Task goal
Set down the final stretch of the data, from the line that holds "Öffnet das Dialogfeld" through the last line, both included, with pictures left out.

Data
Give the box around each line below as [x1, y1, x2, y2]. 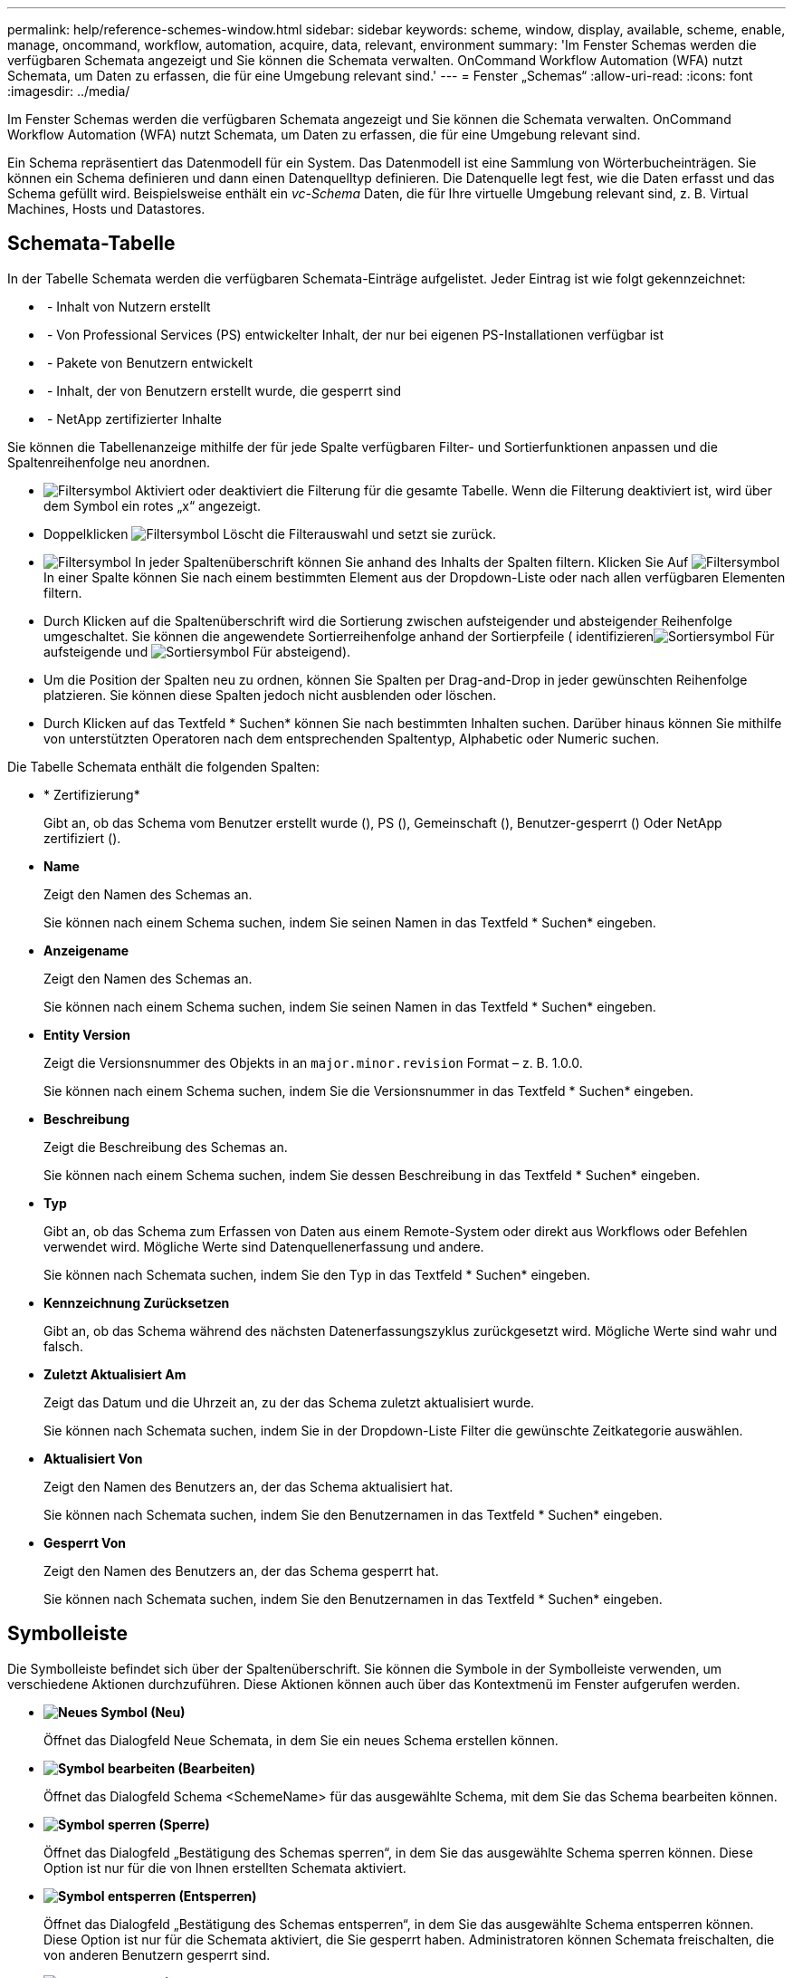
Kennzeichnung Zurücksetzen [43, 1294, 230, 1311]
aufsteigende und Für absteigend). [43, 643, 351, 659]
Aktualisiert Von [43, 1450, 143, 1466]
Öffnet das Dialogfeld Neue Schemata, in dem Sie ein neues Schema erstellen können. [43, 1732, 559, 1748]
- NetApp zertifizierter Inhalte [46, 410, 223, 427]
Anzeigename [43, 942, 129, 958]
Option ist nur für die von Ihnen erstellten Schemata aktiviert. [43, 1859, 406, 1876]
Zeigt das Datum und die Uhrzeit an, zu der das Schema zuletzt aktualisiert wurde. [43, 1394, 535, 1410]
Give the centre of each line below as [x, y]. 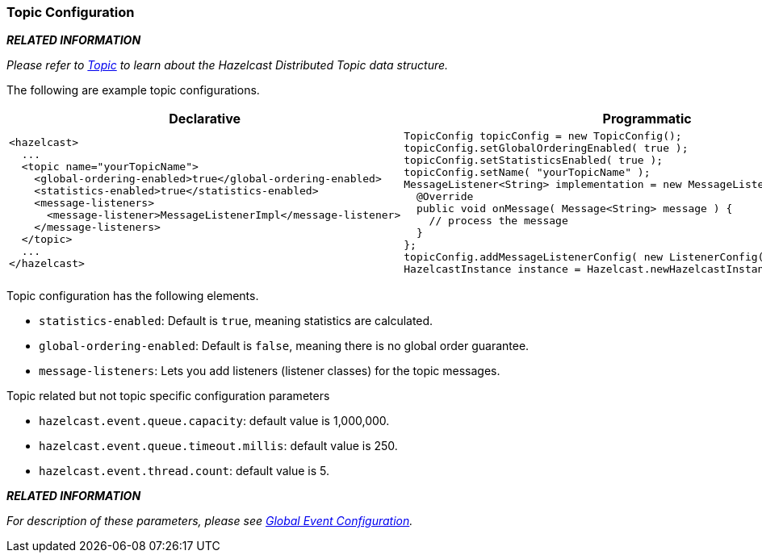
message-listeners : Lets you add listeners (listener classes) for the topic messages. [270, 371]
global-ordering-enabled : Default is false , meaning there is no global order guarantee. [284, 346]
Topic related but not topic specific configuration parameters [168, 396]
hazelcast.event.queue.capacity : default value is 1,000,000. [214, 421]
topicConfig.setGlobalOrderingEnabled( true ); [546, 148]
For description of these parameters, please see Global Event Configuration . [210, 521]
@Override [445, 197]
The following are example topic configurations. [133, 90]

Answer section
Öffnet das Dialogfeld Neue Schemata, in dem Sie ein neues Schema erstellen können. [43, 1732, 559, 1748]
- NetApp zertifizierter Inhalte [46, 410, 223, 427]
Anzeigename [43, 942, 129, 958]
Option ist nur für die von Ihnen erstellten Schemata aktiviert. [43, 1859, 406, 1876]
Zeigt das Datum und die Uhrzeit an, zu der das Schema zuletzt aktualisiert wurde. [43, 1394, 535, 1410]
Give the centre of each line below as [x, y]. 
message-listeners : Lets you add listeners (listener classes) for the topic messages. [270, 371]
global-ordering-enabled : Default is false , meaning there is no global order guarantee. [284, 346]
Topic related but not topic specific configuration parameters [168, 396]
hazelcast.event.queue.capacity : default value is 1,000,000. [214, 421]
topicConfig.setGlobalOrderingEnabled( true ); [546, 148]
For description of these parameters, please see Global Event Configuration . [210, 521]
@Override [445, 197]
The following are example topic configurations. [133, 90]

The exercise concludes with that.